Law and the junta I: Thaksin Shinawatra is not short of a baht. In fact, a previous court decision extracted about $1.4 billion from him in 2010, representing more than half of the assets the state had frozen. No matter what one thinks of that decision, you’d be forgiven for thinking that this decision made sure that the state got back what it thought necessary.

It seems not, for the junta has decided to suck back more of Thaksin’s money. In fact, another $510 million in “tax.” Of course, this is a part of the junta’s paranoia about Thaksin and political opposition. It is also meant to scratch the junta’s anti-election itch about voting being about money paid for each vote received.

Law and the junta II: While on Thaksin and hobbling the Shinawatra clan, the junta’s minions have closed Voice TV for a few days for daring to report on things that make the military dictatorship uncomfortable. The Thai Journalists Association and the Thai Broadcast Journalists Association have generally been dominated by yellow-shirted journalists and media entrepreneurs, but even they feel the threat from the junta.

Two media associations have “called on the National Broadcasting and Telecommunications Commission … to review its committee’s order to black out Voice TV’s broadcasts for seven days, saying it harms media freedom.” They also determined that the NBTC’s decision “conflicts with both the 1997 and 2006 constitutions, which safeguard those in the media who deliver news or opinions in compliance with their career ethics.”

Such calls have no impact on the military dictatorship because it has “law” in its holster.

Law for the politically connected: Anti-democrat and military junta-supporting Suthep Thaugsuban leads a charmed legal life, at least under the junta. He’s broken more laws than anyone could keep count of and gotten off  every  charge he’s faced (that we can recall) under the military junta he worked with and helped bring to power (or never even been charged). Having something in common with the Red Bull fugitive, he even got away with murder. But that’s not unusual in Thailand…

This time, in a case where he was accused of defaming leading members of the United Front for Democracy against Dictatorship who were standing for election, accusing them of arson and other crimes, a politicized court ruled “Suthep had not made false accusations against the three UDD leaders as alleged, and dismissed the case against him.” Thailand’s judiciary simply fails to dispense anything resembling justice when it comes to the politically-connected and powerful.

Then there’s the case of ultra-nationalist and anti-democrat Veera Somkwamkid who toddled off to the Thailand-Cambodia birder to check on casino graft. Locals blocked his visit yet PPT couldn’t help but recall that it was only about two weeks ago that The Nation reported that “[p]olice are launching a manhunt for well-known political activist Veera … after he published an opinion survey’s result on his Facebook wall, saying the majority people lack confidence in the Prayut administration.” So there he was, ath the border, surrounded by cops and troops and … well, nothing.

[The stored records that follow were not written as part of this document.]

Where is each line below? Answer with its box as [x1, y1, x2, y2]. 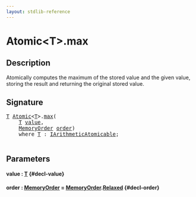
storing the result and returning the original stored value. [6, 80, 144, 87]
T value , [18, 119, 45, 126]
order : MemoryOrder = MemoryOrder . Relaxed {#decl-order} [6, 184, 160, 191]
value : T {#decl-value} [6, 170, 65, 177]
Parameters [6, 154, 50, 164]
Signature [6, 98, 43, 108]
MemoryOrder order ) [18, 125, 75, 132]
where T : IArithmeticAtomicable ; [18, 131, 119, 137]
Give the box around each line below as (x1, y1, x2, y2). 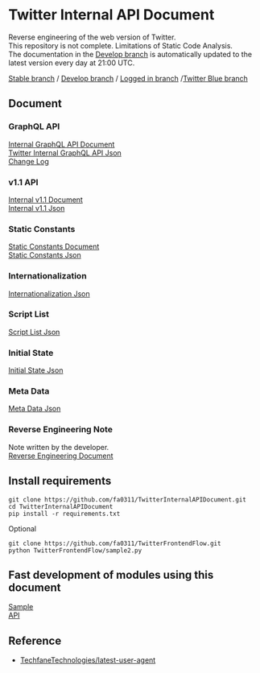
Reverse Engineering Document (8, 451, 114, 460)
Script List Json (8, 327, 60, 336)
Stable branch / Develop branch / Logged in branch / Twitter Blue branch (8, 73, 248, 83)
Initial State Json (8, 365, 64, 375)
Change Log (8, 156, 50, 166)
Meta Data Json (8, 404, 61, 414)
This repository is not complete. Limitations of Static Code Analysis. (8, 40, 233, 50)
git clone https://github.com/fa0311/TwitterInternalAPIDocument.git (8, 495, 247, 504)
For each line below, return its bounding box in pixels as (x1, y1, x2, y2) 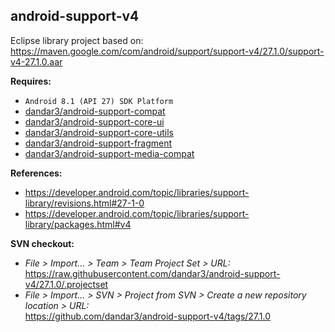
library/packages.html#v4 (24, 218, 132, 230)
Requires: (10, 75, 52, 87)
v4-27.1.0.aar (10, 55, 63, 68)
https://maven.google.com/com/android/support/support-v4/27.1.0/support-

Law, police and military: We saved the grossest and nastiest stories. These are the reports surrounding the extrajudicial killing of Chaiyapoom Pasae, struck down with a single shot by the Army. The stories from the authorities on this case have been banal. Accused of drug dealing, being armed with a knife and a grenade, the dead boy is now accused of somehow having a gun because the police chief says Chaiyapoom could have shot officers.

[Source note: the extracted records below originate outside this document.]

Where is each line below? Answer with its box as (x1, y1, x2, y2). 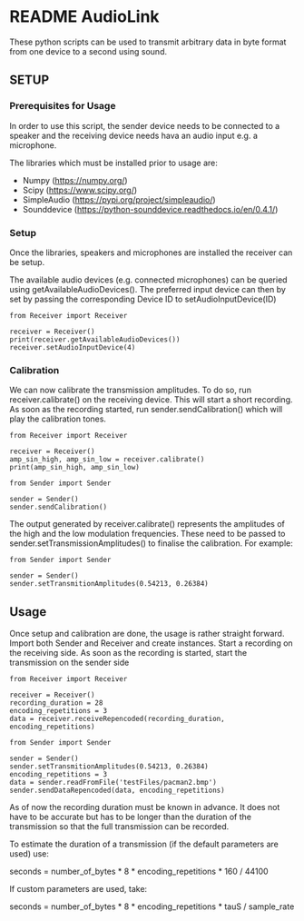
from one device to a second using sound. (9, 45, 168, 56)
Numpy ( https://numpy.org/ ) (22, 174, 129, 185)
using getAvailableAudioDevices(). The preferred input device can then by (9, 283, 286, 294)
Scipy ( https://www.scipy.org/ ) (22, 184, 138, 195)
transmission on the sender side (9, 657, 130, 668)
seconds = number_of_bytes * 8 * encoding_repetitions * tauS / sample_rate (9, 901, 295, 912)
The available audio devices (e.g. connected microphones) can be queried (9, 274, 288, 285)
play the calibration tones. (9, 413, 107, 424)

A slip of the tongue perhaps, but this is what happens when the authorities manufacture excuses for their own crimes.

From Ji Ungpakorn’s blog

Convinced that the lad was a drug dealer and claiming that the CCTV footage backs up the official story, the cops refuse to release the footage because … wait for it … “the controversial evidence does not ‘answer all problems’.” In addition, “[r]eleasing the footage might lead to a mess to the investigation process and arguments among the society.”

What next?

The law has never been particularly impartial and judges have never been much good in Thailand. However, under the influence of the monarchy and under this military dictatorship the law has been ransacked, killed and buried.